**EXERCISE OBJECTIVE**
Using the entries below, say how many of the lines carry "dashed". Write the number alone.

** Opening INPUT MATERIAL block **

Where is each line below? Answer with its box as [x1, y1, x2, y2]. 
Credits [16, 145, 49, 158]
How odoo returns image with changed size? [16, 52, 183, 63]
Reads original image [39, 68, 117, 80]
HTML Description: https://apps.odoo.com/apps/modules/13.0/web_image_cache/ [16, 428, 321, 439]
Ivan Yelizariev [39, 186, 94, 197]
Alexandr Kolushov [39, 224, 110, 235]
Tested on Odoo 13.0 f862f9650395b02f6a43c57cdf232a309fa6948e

** Closing INPUT MATERIAL block **
** Opening INPUT MATERIAL block **

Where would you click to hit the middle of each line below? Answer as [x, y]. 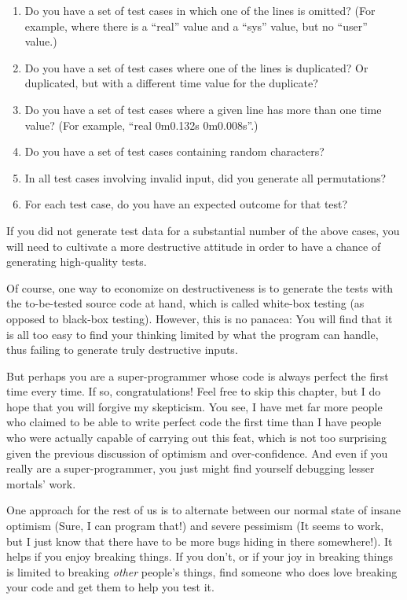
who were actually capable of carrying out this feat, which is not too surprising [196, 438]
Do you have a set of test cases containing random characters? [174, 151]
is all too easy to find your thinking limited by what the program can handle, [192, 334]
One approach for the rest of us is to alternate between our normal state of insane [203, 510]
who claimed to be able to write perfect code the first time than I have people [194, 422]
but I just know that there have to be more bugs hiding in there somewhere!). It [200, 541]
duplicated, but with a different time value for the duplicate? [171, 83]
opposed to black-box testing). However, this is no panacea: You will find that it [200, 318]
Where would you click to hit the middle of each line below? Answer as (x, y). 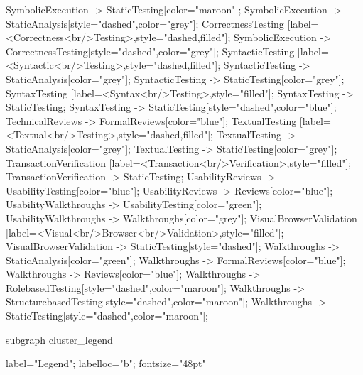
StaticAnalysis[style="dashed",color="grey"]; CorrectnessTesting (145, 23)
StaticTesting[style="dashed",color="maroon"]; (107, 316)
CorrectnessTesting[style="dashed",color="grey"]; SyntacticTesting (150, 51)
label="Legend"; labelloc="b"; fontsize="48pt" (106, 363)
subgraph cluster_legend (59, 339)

** Closing INPUT MATERIAL block **

**ANSWER TO THE EXERCISE**
3